Morse, Brookhaven’s resident spokesperson for the g-2 experience, explained the beauty of the approach as follows:

One can search for new massive particles by going to high energy, by E = mc2, or by making a precise measurement of the rate of muon spin precession in our storage ring magnet. Classically, the vacuum has zero energy. However, the quantum vacuum in our storage ring knows all particles and forces, and this virtual foam affects spin precession. Often the precision measurement is more sensitive to new physics than the high energy path.

This great experience was made possible thanks to all the dedicated engineers, technicians and physicists who worked there. This prize rewards all our efforts,” he said.

Roberts, who served as co-spokesperson for the Brookhaven muon g-2 experiment, led the program of experiments and led the formation of the collaboration, said: “I am honored to share this award with Bill Morse, who played a crucial role in the design and construction of the storage ring at Brookhaven, and in understanding the data during its analysis.” He also noted that “Brookhaven engineering and technical staff have built an incredible storage ring magnet by realizing the brilliant magnetic design of Brookhaven Laboratory physicist Gordon Danby.”

Brookhaven’s g-2 muon experiment launched a worldwide effort to improve the accuracy of theoretical predictions and experimental measurements to see if the difference would widen. Both Morse and Roberts played a role in this ongoing quest.

In 2013, under the direction of physicists and a large international team, Brookhaven Laboratory’s g-2 muon storage magnet embarked on an epic land and sea journey from Long Island, New York, to Fermi National Accelerator Laboratory outside of Chicago. There it was set up to repeat the experiment using Fermilab’s higher intensity muon beam and other advanced technologies.

Roberts noted that the original magnet design, “enabled significant improvements in magnetic field uniformity that were achieved after the ring was moved to Fermilab.And Morse recalled how, after the “Big Move” and the reassembly of the experiment, “our beautiful magnet was once again storing muons.”

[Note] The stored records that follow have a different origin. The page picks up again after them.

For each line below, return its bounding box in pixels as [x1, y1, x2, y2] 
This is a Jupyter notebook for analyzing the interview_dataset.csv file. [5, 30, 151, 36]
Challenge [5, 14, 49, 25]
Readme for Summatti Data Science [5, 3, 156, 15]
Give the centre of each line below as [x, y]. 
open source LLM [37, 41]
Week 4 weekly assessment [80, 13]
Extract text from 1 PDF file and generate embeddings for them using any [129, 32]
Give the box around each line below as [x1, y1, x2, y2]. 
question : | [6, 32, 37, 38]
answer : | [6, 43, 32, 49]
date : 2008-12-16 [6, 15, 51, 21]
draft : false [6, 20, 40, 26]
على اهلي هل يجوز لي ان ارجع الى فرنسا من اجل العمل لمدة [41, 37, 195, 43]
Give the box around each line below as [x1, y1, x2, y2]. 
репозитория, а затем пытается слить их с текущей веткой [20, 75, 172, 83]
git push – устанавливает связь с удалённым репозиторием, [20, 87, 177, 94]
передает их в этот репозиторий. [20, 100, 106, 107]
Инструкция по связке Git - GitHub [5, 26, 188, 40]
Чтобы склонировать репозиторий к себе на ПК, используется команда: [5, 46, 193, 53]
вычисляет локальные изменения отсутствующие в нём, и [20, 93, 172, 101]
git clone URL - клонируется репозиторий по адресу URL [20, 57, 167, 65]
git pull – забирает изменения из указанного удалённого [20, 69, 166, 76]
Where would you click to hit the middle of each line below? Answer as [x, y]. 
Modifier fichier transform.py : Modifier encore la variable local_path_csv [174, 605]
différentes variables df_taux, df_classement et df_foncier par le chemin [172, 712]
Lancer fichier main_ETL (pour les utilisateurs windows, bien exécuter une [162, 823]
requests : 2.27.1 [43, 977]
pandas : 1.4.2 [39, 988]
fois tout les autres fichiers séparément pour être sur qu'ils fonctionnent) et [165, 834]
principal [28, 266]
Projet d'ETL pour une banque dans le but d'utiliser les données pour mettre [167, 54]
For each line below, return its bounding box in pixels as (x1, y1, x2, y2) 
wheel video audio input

In 2021, Fermilab’s Muon g-2 experiment reported its first results, which confirmed Brookhaven’s original result. Fermilab now has nearly twenty times the data set of the original Brookhaven experiment, of which only a small fraction has ever been analyzed. New results from their more precise g-2 measurement are expected to be published in spring 2023.

The two physicists are impatiently awaiting the rest of the story.

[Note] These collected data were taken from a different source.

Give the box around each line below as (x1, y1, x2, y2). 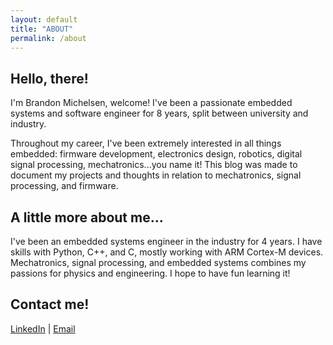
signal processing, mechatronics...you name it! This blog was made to (10, 159, 298, 171)
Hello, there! (10, 70, 89, 87)
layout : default (10, 14, 78, 25)
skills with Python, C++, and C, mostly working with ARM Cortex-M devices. (10, 246, 324, 258)
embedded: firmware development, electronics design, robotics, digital (10, 148, 303, 160)
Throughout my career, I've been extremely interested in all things (10, 137, 282, 150)
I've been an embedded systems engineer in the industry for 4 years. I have (10, 236, 323, 247)
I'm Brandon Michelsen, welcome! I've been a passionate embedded (10, 97, 293, 109)
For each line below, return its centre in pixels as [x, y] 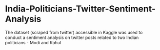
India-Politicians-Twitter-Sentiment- [80, 9]
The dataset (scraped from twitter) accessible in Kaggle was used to [74, 32]
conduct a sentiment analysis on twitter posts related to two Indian [72, 37]
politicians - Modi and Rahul [33, 42]
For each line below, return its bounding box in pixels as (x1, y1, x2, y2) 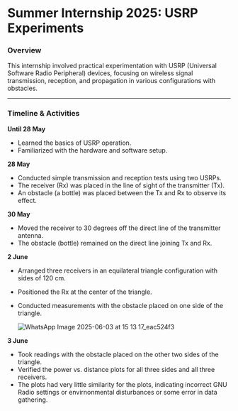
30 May (7, 209, 30, 218)
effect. (17, 196, 38, 204)
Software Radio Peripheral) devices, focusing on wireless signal (7, 69, 193, 77)
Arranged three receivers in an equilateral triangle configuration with (17, 266, 218, 275)
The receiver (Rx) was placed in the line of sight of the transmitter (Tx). (17, 181, 225, 190)
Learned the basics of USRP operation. (17, 138, 132, 147)
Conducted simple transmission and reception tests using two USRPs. (17, 173, 222, 182)
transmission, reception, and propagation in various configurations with (7, 77, 216, 85)
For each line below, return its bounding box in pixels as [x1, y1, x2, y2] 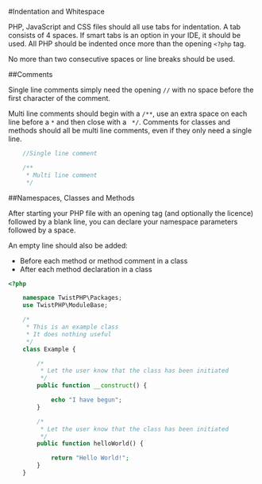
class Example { [22, 345, 77, 353]
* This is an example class [25, 323, 119, 331]
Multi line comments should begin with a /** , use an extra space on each [8, 109, 248, 118]
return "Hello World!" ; [50, 454, 129, 463]
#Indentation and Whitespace [8, 7, 105, 16]
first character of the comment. [8, 94, 111, 102]
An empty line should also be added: [8, 240, 129, 250]
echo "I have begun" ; [50, 396, 123, 404]
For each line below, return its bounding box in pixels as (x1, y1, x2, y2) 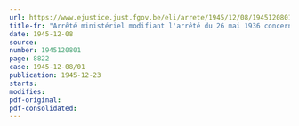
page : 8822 (9, 54, 50, 63)
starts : (9, 79, 38, 88)
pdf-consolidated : (9, 104, 77, 113)
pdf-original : (9, 95, 62, 105)
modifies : (9, 87, 46, 96)
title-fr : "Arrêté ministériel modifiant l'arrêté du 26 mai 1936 (9, 21, 261, 30)
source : (9, 37, 38, 47)
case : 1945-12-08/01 (9, 63, 86, 72)
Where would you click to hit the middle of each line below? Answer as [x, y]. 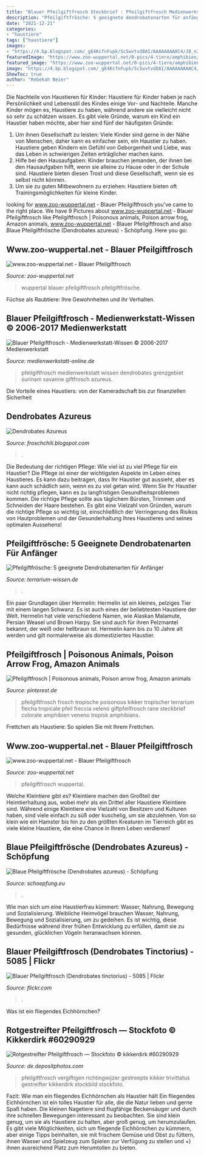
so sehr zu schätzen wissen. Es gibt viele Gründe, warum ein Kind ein [93, 117]
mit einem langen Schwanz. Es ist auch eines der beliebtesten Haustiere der [101, 610]
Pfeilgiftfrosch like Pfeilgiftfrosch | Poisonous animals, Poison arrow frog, [97, 218]
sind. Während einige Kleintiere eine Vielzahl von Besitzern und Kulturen [97, 809]
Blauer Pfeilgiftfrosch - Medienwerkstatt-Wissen [101, 319]
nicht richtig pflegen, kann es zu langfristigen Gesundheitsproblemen [93, 492]
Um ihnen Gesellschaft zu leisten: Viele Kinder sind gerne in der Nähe [102, 135]
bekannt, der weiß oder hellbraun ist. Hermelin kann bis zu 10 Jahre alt [95, 629]
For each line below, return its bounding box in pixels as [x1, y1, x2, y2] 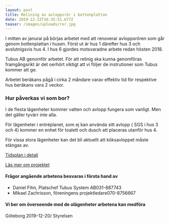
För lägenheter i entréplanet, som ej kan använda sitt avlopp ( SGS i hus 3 [5, 121, 158, 127]
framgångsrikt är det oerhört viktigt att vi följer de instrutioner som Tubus [5, 61, 158, 67]
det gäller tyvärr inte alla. [5, 111, 57, 118]
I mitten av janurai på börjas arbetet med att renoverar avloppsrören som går [5, 35, 165, 42]
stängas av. [5, 142, 29, 148]
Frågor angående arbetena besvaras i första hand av [5, 173, 118, 179]
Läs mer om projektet [5, 162, 50, 168]
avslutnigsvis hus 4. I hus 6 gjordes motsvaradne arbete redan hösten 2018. [5, 46, 163, 52]
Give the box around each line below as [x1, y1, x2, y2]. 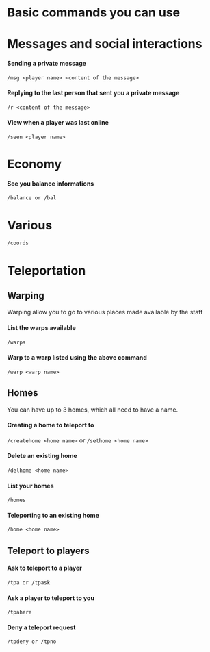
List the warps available [7, 323, 77, 331]
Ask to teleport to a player [7, 564, 82, 573]
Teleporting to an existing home [7, 511, 99, 519]
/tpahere [7, 609, 32, 616]
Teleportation [7, 262, 86, 278]
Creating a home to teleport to [7, 421, 94, 429]
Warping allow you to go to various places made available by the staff [7, 308, 203, 316]
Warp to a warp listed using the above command [7, 353, 147, 362]
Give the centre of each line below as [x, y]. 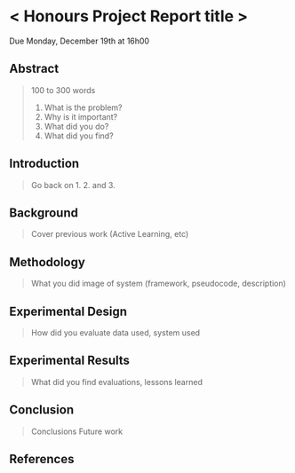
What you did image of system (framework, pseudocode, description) [159, 284]
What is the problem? [83, 107]
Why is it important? [81, 116]
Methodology [48, 262]
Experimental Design [68, 311]
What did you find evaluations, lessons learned [116, 382]
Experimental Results [70, 361]
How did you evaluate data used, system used [116, 333]

The tension between the Brookhaven laboratory experimental result and the Standard Model theoretical value motivated both the Fermilab experiment and the formation of the International Muon g-2 Theory Initiative to further refine the Standard Model value used to comparison with experimental results,” Roberts said.

Morse acknowledged that “For me, the most important outcome of the Brookhaven Lab g-2 experiment was all the young people who became physicists doing this beautiful physics.”

Roberts co-led the development of Brookhaven Lab’s experimental g-2 muon science program. He recruited collaborators, worked with Vernon Hughes to obtain funding for the experiment, and orchestrated the analysis of the data and the publication of the results. His critical contributions included the design and construction of the fast pulsing magnet needed to inject muons, generated by protons from Brookhaven’s Alternating Gradient Synchrotron (AGS), directly into the g-2 storage magnet. During the design and construction of the experiment, Roberts traveled to Brookhaven from Boston every two weeks. In early 1996, he spent a three-semester sabbatical in residence with his family on-site at Brookhaven to help ensure his success. His clear communication of the science behind g-2 was instrumental in recruiting collaborators, sharing results, and laying the groundwork for the Fermilab version of the experiment.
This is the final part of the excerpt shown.